How to Use Google Webmaster Tools to Measure Indexation - rgrieselhuber
http://www.ginzametrics.com/blog/how-to-use-google-webmaster-tools-to-measure-indexation/

======
franze
didn't know this was new, it's actually a quite old SEO "tool of the trade"
(yeah, not all SEOs brainwank about pagerank) the cool thing is you can use it
for after the fact analysis and even tests.

as there is no negative impact if you communicate one page in one or 20
sitemaps - so you can sort, slice and dice your content into different
segments and see what (kinda) correlates with indexing.
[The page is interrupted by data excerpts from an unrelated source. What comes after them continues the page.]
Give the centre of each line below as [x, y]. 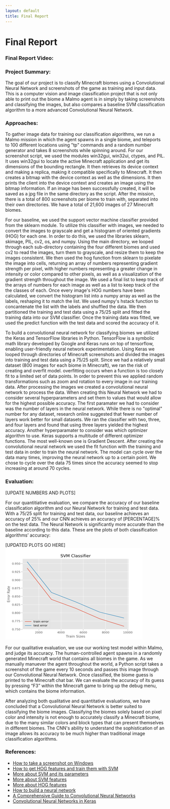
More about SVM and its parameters [50, 774]
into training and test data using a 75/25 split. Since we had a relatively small [85, 360]
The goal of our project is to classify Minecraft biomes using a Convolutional [85, 83]
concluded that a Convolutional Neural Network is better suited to [74, 706]
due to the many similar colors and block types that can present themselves [84, 722]
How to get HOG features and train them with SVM [65, 768]
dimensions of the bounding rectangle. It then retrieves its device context [82, 167]
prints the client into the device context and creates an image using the [79, 183]
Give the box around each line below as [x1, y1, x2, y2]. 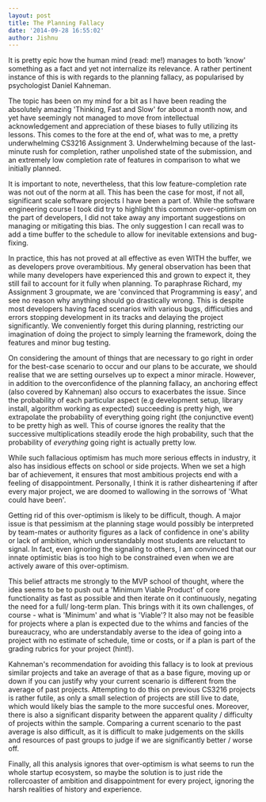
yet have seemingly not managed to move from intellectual [8, 113, 199, 123]
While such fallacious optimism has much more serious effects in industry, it [8, 453, 256, 463]
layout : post [8, 11, 51, 20]
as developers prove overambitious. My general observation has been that [8, 262, 251, 272]
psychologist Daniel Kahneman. [8, 81, 112, 91]
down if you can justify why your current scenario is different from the [8, 677, 237, 686]
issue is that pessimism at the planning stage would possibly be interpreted [8, 519, 254, 529]
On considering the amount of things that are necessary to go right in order [8, 353, 253, 363]
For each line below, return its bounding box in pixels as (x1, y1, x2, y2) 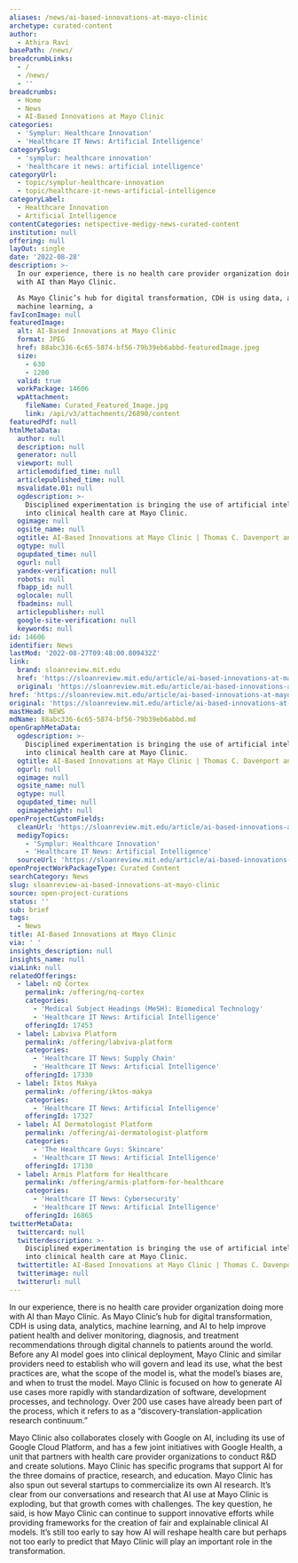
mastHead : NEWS (9, 707, 66, 716)
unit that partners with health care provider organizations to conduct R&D (9, 1451, 277, 1462)
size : (17, 351, 38, 360)
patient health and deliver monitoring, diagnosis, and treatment (9, 1330, 239, 1341)
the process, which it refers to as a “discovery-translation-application (9, 1406, 263, 1416)
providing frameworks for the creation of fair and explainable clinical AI (9, 1517, 269, 1527)
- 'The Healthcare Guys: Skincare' (32, 1144, 165, 1154)
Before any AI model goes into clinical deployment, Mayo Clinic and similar (9, 1349, 282, 1359)
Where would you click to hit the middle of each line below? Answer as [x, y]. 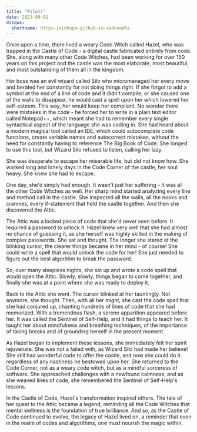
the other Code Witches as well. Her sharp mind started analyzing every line [98, 191]
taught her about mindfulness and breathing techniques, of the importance [96, 325]
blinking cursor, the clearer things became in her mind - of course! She [92, 246]
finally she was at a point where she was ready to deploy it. [78, 283]
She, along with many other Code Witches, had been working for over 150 [96, 57]
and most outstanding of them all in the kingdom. [66, 70]
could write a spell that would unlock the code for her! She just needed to [95, 253]
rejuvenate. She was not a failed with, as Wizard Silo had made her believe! [97, 349]
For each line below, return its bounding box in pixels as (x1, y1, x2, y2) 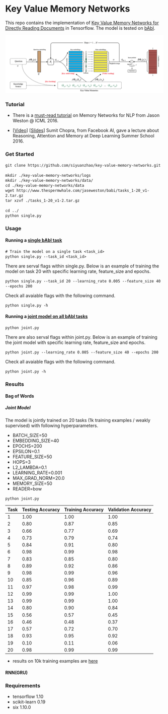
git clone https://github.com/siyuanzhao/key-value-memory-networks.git (5, 163, 161, 168)
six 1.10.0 (12, 704, 31, 710)
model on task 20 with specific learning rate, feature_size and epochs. (5, 268, 151, 274)
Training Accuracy (64, 507, 104, 513)
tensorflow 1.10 (12, 693, 44, 700)
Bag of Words (5, 393, 34, 399)
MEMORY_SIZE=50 (12, 480, 53, 486)
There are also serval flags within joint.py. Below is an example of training (5, 334, 157, 340)
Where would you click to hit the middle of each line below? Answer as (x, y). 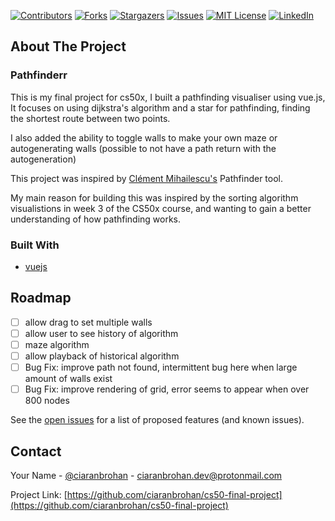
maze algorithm (57, 344)
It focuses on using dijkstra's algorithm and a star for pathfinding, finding (160, 107)
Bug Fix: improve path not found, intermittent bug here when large (161, 367)
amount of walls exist (68, 379)
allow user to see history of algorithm (101, 333)
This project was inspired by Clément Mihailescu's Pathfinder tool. (147, 178)
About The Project (68, 46)
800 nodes (47, 401)
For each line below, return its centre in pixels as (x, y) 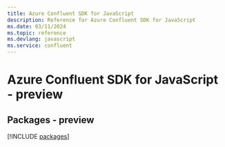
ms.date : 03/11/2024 (37, 26)
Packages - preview (51, 120)
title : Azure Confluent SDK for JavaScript (71, 13)
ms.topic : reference (37, 33)
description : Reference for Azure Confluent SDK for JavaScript (101, 20)
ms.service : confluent (40, 46)
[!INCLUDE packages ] (38, 136)
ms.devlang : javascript (41, 39)
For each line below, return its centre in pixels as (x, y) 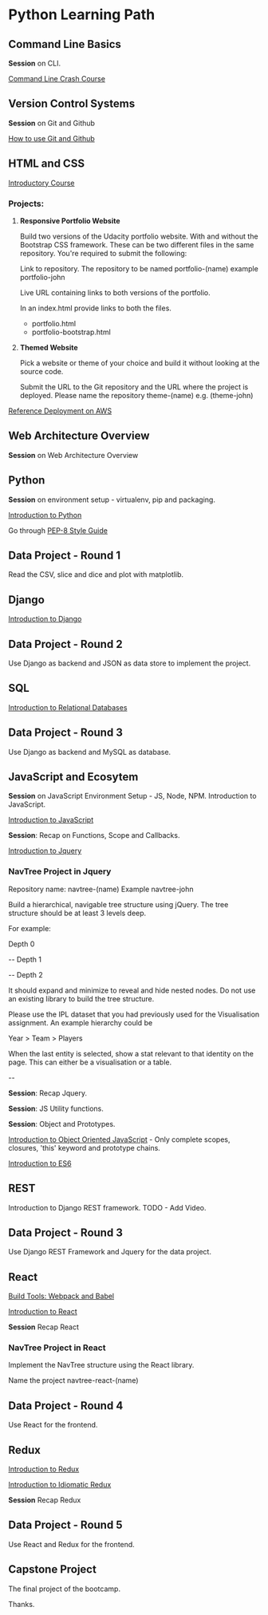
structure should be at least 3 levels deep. (77, 913)
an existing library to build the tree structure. (81, 998)
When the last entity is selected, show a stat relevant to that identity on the (131, 1053)
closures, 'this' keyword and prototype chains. (85, 1147)
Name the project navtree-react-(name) (73, 1380)
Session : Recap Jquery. (48, 1093)
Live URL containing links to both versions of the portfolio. (115, 292)
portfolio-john (42, 277)
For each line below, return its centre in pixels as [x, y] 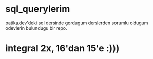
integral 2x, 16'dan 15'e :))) [62, 49]
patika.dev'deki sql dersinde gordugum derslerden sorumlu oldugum [77, 23]
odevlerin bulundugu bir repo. [36, 28]
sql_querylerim [38, 9]
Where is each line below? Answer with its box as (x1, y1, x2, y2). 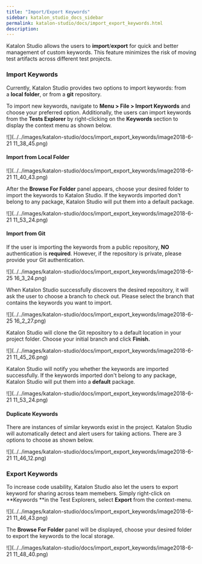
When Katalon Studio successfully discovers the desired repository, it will (6, 286, 189, 293)
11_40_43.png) (13, 173, 48, 180)
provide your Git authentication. (6, 256, 85, 263)
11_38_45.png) (13, 140, 48, 147)
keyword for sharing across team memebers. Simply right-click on (6, 490, 171, 497)
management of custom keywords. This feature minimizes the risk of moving (6, 49, 197, 56)
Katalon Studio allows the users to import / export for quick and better (6, 42, 179, 50)
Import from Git (6, 230, 46, 237)
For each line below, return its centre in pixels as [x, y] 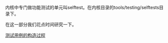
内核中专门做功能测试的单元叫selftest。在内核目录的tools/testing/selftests [82, 7]
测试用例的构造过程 [25, 35]
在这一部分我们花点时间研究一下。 [41, 25]
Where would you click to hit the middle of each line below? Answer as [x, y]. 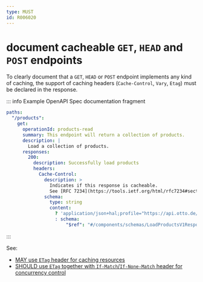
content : [60, 208]
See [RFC [60, 191]
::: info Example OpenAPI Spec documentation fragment [76, 101]
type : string [66, 202]
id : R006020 [21, 18]
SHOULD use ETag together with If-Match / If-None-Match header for [99, 266]
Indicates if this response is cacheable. [104, 185]
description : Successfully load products [86, 163]
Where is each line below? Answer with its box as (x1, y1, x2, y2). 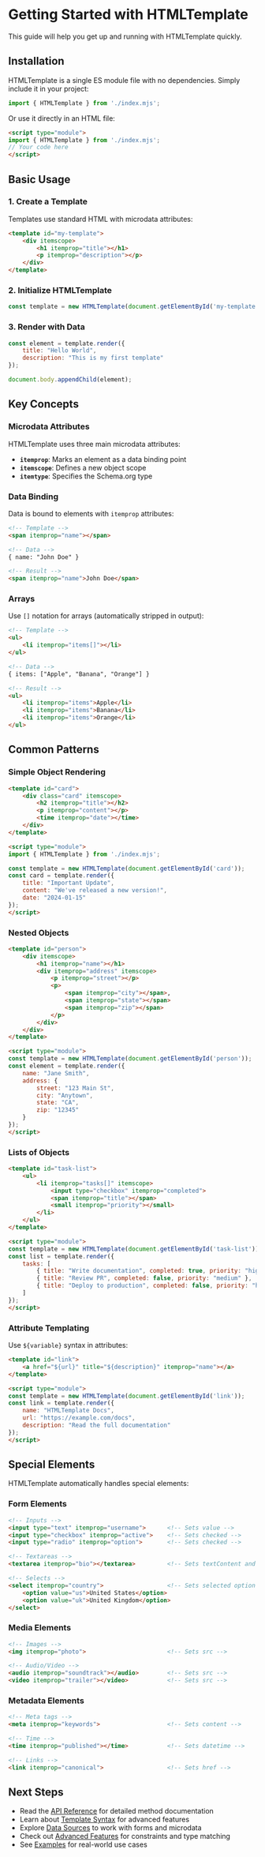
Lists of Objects (8, 1146, 69, 1157)
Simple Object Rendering (8, 767, 106, 778)
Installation (8, 54, 65, 68)
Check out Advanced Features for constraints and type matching (19, 1832, 231, 1841)
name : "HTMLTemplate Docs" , (22, 1407, 114, 1415)
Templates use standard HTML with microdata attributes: (8, 214, 193, 223)
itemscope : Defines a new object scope (19, 463, 147, 472)
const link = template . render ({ (8, 1399, 114, 1407)
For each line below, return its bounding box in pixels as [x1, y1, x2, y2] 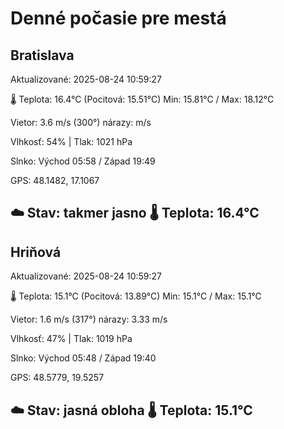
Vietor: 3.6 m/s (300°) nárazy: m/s [10, 117, 152, 128]
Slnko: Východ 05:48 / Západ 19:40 [10, 352, 157, 364]
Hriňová [10, 243, 62, 261]
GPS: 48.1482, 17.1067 [10, 175, 100, 186]
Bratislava [10, 47, 75, 64]
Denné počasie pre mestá [10, 7, 227, 30]
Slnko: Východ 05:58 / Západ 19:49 [10, 155, 156, 167]
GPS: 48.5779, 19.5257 [10, 372, 105, 384]
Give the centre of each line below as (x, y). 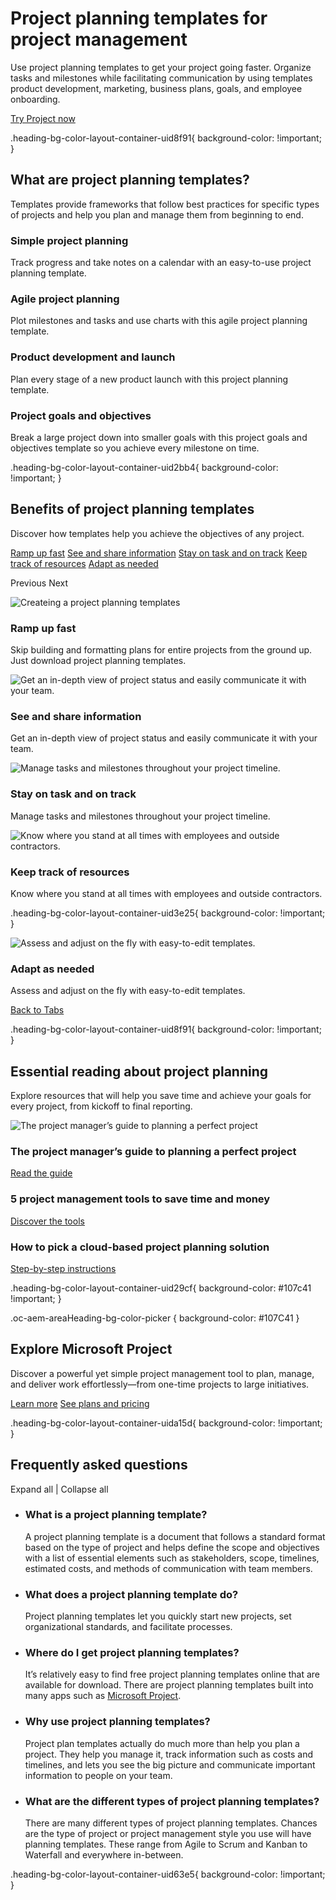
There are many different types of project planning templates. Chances (171, 1823)
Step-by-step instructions (63, 1268)
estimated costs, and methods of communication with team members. (168, 1568)
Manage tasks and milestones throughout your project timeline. (140, 816)
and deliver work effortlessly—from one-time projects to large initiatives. (160, 1384)
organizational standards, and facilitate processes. (128, 1627)
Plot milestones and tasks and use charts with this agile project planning (159, 321)
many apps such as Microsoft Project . (103, 1696)

i.e.: here is a nice test i did for a customer, we sorted his landingpage
index (a few hundred thousand pages) after an descending internal content
metric (think weighted chars- and wordcount)
[https://img.skitch.com/20120123-bm3jpjdtt4xrr2t2mxqnikmu54.p...](https://img.skitch.com/20120123-bm3jpjdtt4xrr2t2mxqnikmu54.png)
and ascending after URL length
[https://img.skitch.com/20120123-kqnnb15bj2puy2k276jiupxg12.p...](https://img.skitch.com/20120123-kqnnb15bj2puy2k276jiupxg12.png)